Supplied data
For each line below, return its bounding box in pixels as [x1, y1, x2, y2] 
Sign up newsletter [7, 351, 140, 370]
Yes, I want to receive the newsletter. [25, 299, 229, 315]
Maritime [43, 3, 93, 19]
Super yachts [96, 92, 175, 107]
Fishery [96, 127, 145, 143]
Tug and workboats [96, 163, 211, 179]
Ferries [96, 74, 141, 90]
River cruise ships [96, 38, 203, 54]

...

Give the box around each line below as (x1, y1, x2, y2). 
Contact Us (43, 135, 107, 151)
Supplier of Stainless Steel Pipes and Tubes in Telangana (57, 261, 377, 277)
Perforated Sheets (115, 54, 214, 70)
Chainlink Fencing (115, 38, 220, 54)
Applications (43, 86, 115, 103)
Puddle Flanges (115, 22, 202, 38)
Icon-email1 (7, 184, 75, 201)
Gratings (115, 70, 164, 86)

Your objective
Would you please repeat exactly the lines above, starting at the line with "Chainlink Fencing (115, 38, 220, 54)" and stopping at the line with "Gratings (115, 70, 164, 86)", both included?

Response to the exercise
Chainlink Fencing (115, 38, 220, 54)
Applications (43, 86, 115, 103)
Puddle Flanges (115, 22, 202, 38)
Icon-email1 (7, 184, 75, 201)
Gratings (115, 70, 164, 86)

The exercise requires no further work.